Ask HN: why are there no angular lines in online UI/UX - samstave

Thinking about it recently - why are there no angular lines in the UI of everything online...<p>There appear to be only grid-based tables.<p>While there could be a UI/UX where the screen real estate is cut in an angular way.<p>It would be interesting to experiment with this as I think that certain types of data could be central - but others could be trimmed to the corners of a screen and do not need to be presented in a square and flat table.<p>Any thoughts?
======
piotr_krzyzek
Angular as in circles, rounded corners, spheres and generally not grid based
designs?

Originally the idea came out of necessity. Computers cannot do circles. They
can just do many-MANY-edged 'things' that appear as circles to us.

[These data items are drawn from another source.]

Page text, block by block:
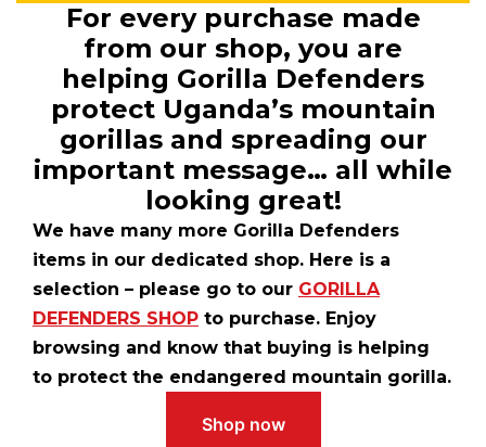
For every purchase made
from our shop, you are
helping Gorilla Defenders
protect Uganda’s mountain
gorillas and spreading our
important message… all while
looking great!
We have many more Gorilla Defenders
items in our dedicated shop. Here is a
selection – please go to our GORILLA
DEFENDERS SHOP to purchase. Enjoy
browsing and know that buying is helping
to protect the endangered mountain gorilla.
Shop now
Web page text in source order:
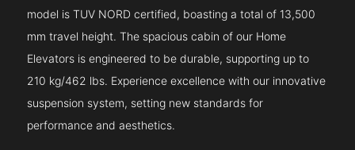
model is TUV NORD certified, boasting a total of 13,500
mm travel height. The spacious cabin of our Home
Elevators is engineered to be durable, supporting up to
210 kg/462 lbs. Experience excellence with our innovative
suspension system, setting new standards for
performance and aesthetics.
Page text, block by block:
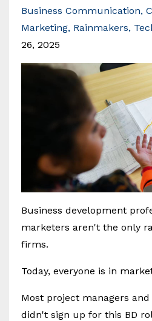
Business Communication
Marketing Rainmakers
26, 2025
Business development
marketers aren't the only
firms.
Today, everyone is in
Most project managers
didn't sign up for this BD
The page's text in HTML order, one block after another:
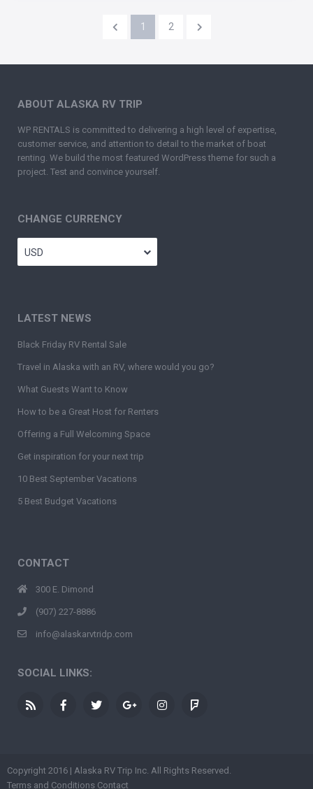
1 2
ABOUT ALASKA RV TRIP
WP RENTALS is committed to delivering a high level of expertise,
customer service, and attention to detail to the market of boat
renting. We build the most featured WordPress theme for such a
project. Test and convince yourself.
CHANGE CURRENCY
USD
LATEST NEWS
Black Friday RV Rental Sale
Travel in Alaska with an RV, where would you go?
What Guests Want to Know
How to be a Great Host for Renters
Offering a Full Welcoming Space
Get inspiration for your next trip
10 Best September Vacations
5 Best Budget Vacations
CONTACT
300 E. Dimond
(907) 227-8886
info@alaskarvtridp.com
SOCIAL LINKS:
Copyright 2016 | Alaska RV Trip Inc. All Rights Reserved.
Terms and Conditions Contact
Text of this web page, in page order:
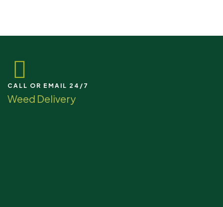
CALL OR EMAIL 24/7
Weed Delivery
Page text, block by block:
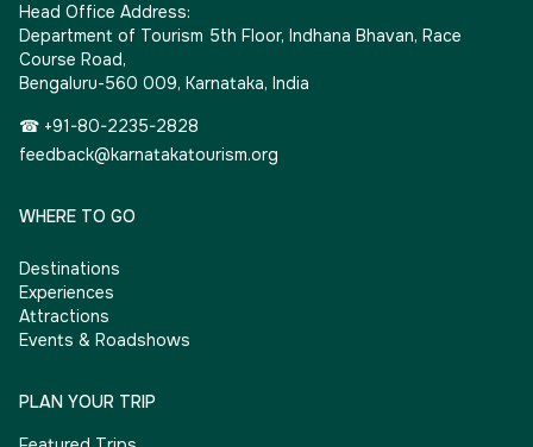
Head Office Address:
Department of Tourism 5th Floor, Indhana Bhavan, Race
Course Road,
Bengaluru-560 009, Karnataka, India
☎ +91-80-2235-2828
feedback@karnatakatourism.org
WHERE TO GO
Destinations
Experiences
Attractions
Events & Roadshows
PLAN YOUR TRIP
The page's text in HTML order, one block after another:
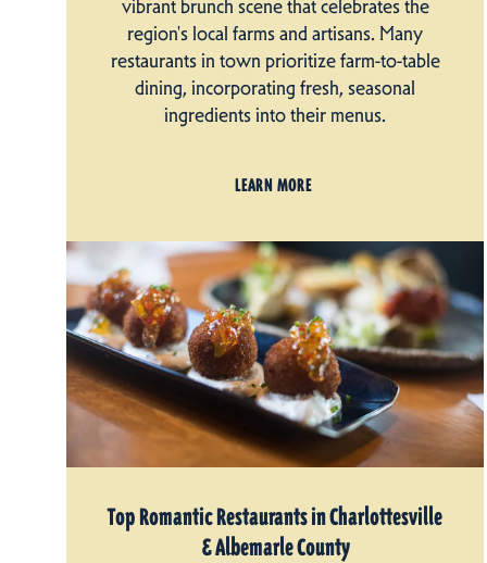
vibrant brunch scene that celebrates the
region's local farms and artisans. Many
restaurants in town prioritize farm-to-table
dining, incorporating fresh, seasonal
ingredients into their menus.
LEARN MORE
Top Romantic Restaurants in Charlottesville
& Albemarle County
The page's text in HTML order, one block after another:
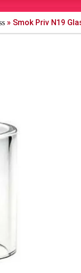
» Smok Priv N19
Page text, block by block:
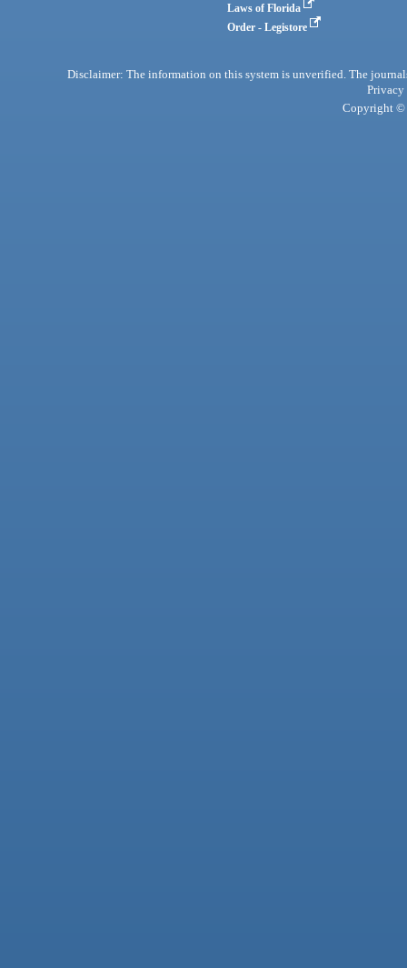
Laws of Florida
Order - Legistore
Disclaimer: The information on this system is unverified. The
Privacy
Copyright ©
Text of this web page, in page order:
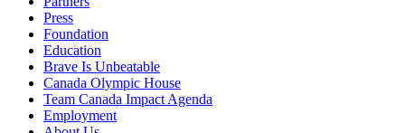
Press
Foundation
Education
Brave Is Unbeatable
Canada Olympic House
Team Canada Impact Agenda
Employment
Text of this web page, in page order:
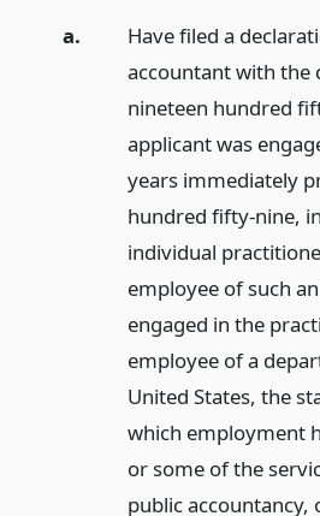
a.
Have filed a
accountant with the
nineteen hundred
applicant was
years immediately
hundred fifty-nine,
individual
employee of such
engaged in the
employee of a
United States, the
which employment
or some of the
public
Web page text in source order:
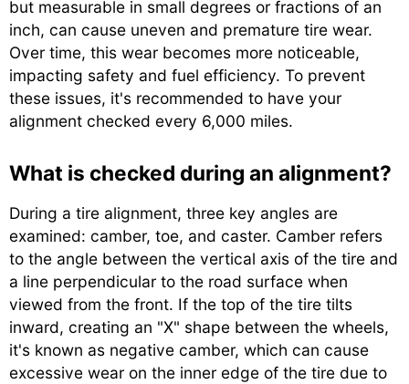
but measurable in small degrees or fractions of an
inch, can cause uneven and premature tire wear.
Over time, this wear becomes more noticeable,
impacting safety and fuel efficiency. To prevent
these issues, it's recommended to have your
alignment checked every 6,000 miles.
What is checked during an alignment?
During a tire alignment, three key angles are
examined: camber, toe, and caster. Camber refers
to the angle between the vertical axis of the tire and
a line perpendicular to the road surface when
viewed from the front. If the top of the tire tilts
inward, creating an "X" shape between the wheels,
it's known as negative camber, which can cause
excessive wear on the inner edge of the tire due to
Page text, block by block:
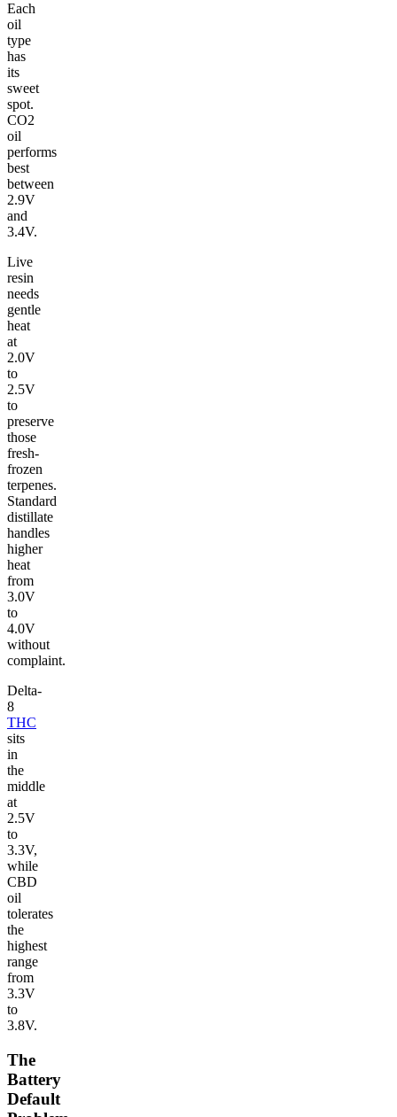
Each
oil
type
has
its
sweet
spot.
CO2
oil
performs
best
between
2.9V
and
3.4V.
Live
resin
needs
gentle
heat
at
2.0V
to
2.5V
to
preserve
those
fresh-
frozen
terpenes.
Standard
distillate
handles
higher
heat
from
3.0V
to
4.0V
without
complaint.
Delta-
8
THC
sits
in
the
middle
at
2.5V
to
3.3V,
while
CBD
oil
tolerates
the
highest
range
from
3.3V
to
3.8V.
The
Battery
Default
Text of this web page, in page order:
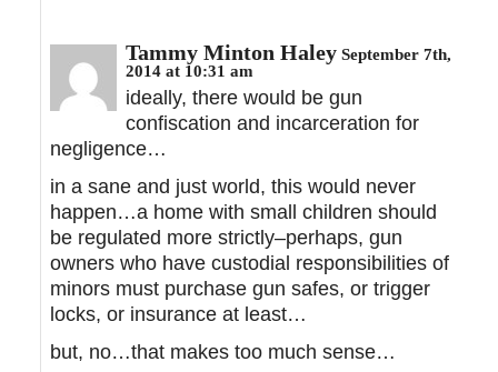
Tammy Minton Haley September 7th,
2014 at 10:31 am
ideally, there would be gun
confiscation and incarceration for
negligence…
in a sane and just world, this would never
happen…a home with small children should
be regulated more strictly–perhaps, gun
owners who have custodial responsibilities of
minors must purchase gun safes, or trigger
locks, or insurance at least…
but, no…that makes too much sense…
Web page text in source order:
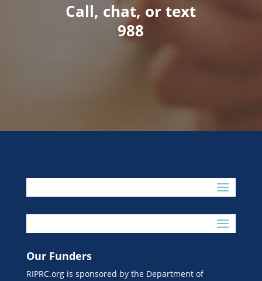
Call, chat, or text
988
Our Funders
RIPRC.org is sponsored by the Department of
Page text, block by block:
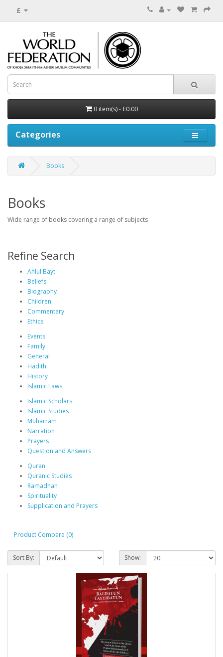
£
0 item(s) - £0.00
Categories
Books
Books
Wide range of books covering a range of subjects
Refine Search
Ahlul Bayt
Beliefs
Biography
Children
Commentary
Ethics
Events
Family
General
Hadith
History
Islamic Laws
Islamic Scholars
Islamic Studies
Muharram
Narration
Prayers
Question and Answers
Quran
Quranic Studies
Ramadhan
Spirituality
Supplication and Prayers
Product Compare (0)
Sort By: Show:
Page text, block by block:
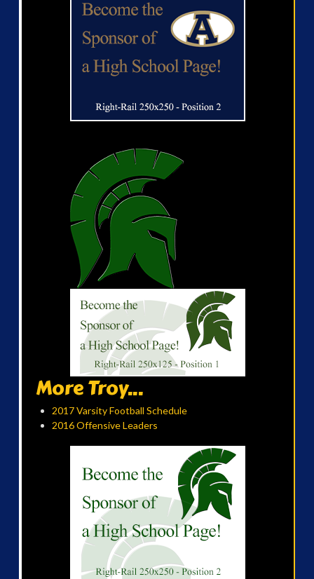
More Troy...
2017 Varsity Football Schedule
2016 Offensive Leaders
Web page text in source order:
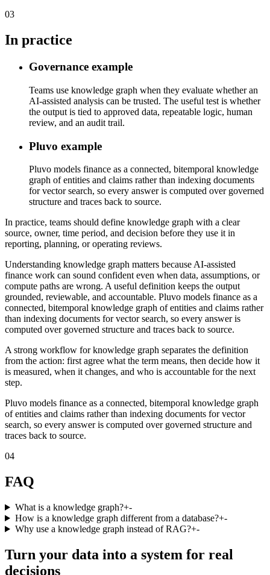
03
In practice
Governance example
Teams use knowledge graph when they evaluate whether an
AI-assisted analysis can be trusted. The useful test is whether
the output is tied to approved data, repeatable logic, human
review, and an audit trail.
Pluvo example
Pluvo models finance as a connected, bitemporal knowledge
graph of entities and claims rather than indexing documents
for vector search, so every answer is computed over governed
structure and traces back to source.
In practice, teams should define knowledge graph with a clear
source, owner, time period, and decision before they use it in
reporting, planning, or operating reviews.
Understanding knowledge graph matters because AI-assisted
finance work can sound confident even when data, assumptions, or
compute paths are wrong. A useful definition keeps the output
grounded, reviewable, and accountable. Pluvo models finance as a
connected, bitemporal knowledge graph of entities and claims rather
than indexing documents for vector search, so every answer is
computed over governed structure and traces back to source.
A strong workflow for knowledge graph separates the definition
from the action: first agree what the term means, then decide how it
is measured, when it changes, and who is accountable for the next
step.
Pluvo models finance as a connected, bitemporal knowledge graph
of entities and claims rather than indexing documents for vector
search, so every answer is computed over governed structure and
traces back to source.
04
FAQ
What is a knowledge graph?+-
How is a knowledge graph different from a database?+-
Why use a knowledge graph instead of RAG?+-
Turn your data into a system for real
decisions
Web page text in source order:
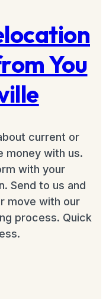
You
current or
money with us.
with your
Send to us and
move with our
process. Quick
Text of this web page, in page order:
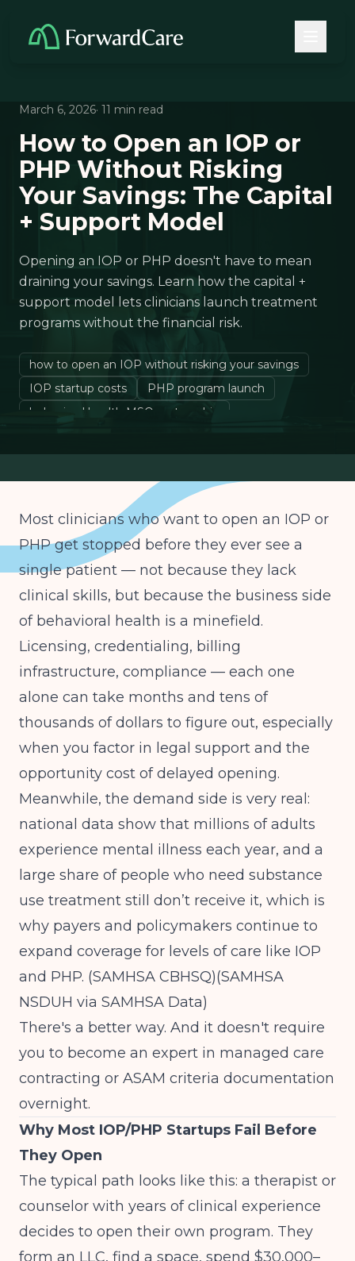
March 6, 2026· 11 min read
How to Open an IOP or
PHP Without Risking
Your Savings: The Capital
+ Support Model
Opening an IOP or PHP doesn't have to mean
draining your savings. Learn how the capital +
support model lets clinicians launch treatment
programs without the financial risk.
how to open an IOP without risking your savings
IOP startup costs
PHP program launch
behavioral health MSO partnership
Most clinicians who want to open an IOP or
PHP get stopped before they ever see a
single patient — not because they lack
clinical skills, but because the business side
of behavioral health is a minefield.
Licensing, credentialing, billing
infrastructure, compliance — each one
alone can take months and tens of
thousands of dollars to figure out, especially
when you factor in legal support and the
opportunity cost of delayed opening.
Meanwhile, the demand side is very real:
national data show that millions of adults
experience mental illness each year, and a
large share of people who need substance
use treatment still don’t receive it, which is
why payers and policymakers continue to
expand coverage for levels of care like IOP
and PHP. (SAMHSA CBHSQ)(SAMHSA
NSDUH via SAMHSA Data)
There's a better way. And it doesn't require
you to become an expert in managed care
contracting or ASAM criteria documentation
overnight.
Why Most IOP/PHP Startups Fail Before
They Open
The typical path looks like this: a therapist or
counselor with years of clinical experience
decides to open their own program. They
form an LLC, find a space, spend $30,000–

If you draw a simple circle in your favourite graphics program (not a vector
image), save and it and zoom in; you'll notice pixels right? Well, those are
the edges/lines that I was talking about.

Also, put three blocks in a row. They will be more space efficient for putting
stuff into than three spheres/circles in that same area. That is why a circle
of Diameter D can fit into a cube whose dimensions are DxDxD and still have
room to spare.

Squares (which is what pixels on your monitor are anyway ... usually at least)
are simply more space effiecient.

Though many designs do use circles to enhance or bring to attention a certain
topic, message or idea.

You can though create a 'angular' design. But it'll be very much so on the
creative side of things and won't fit most standard uses.

------
lazugod
Because digital screens are rectangles and the native DOM elements are
rectangles. And raw photos are rectangles. And the books and posters and signs
and paintings that web designers emulate are rectangles.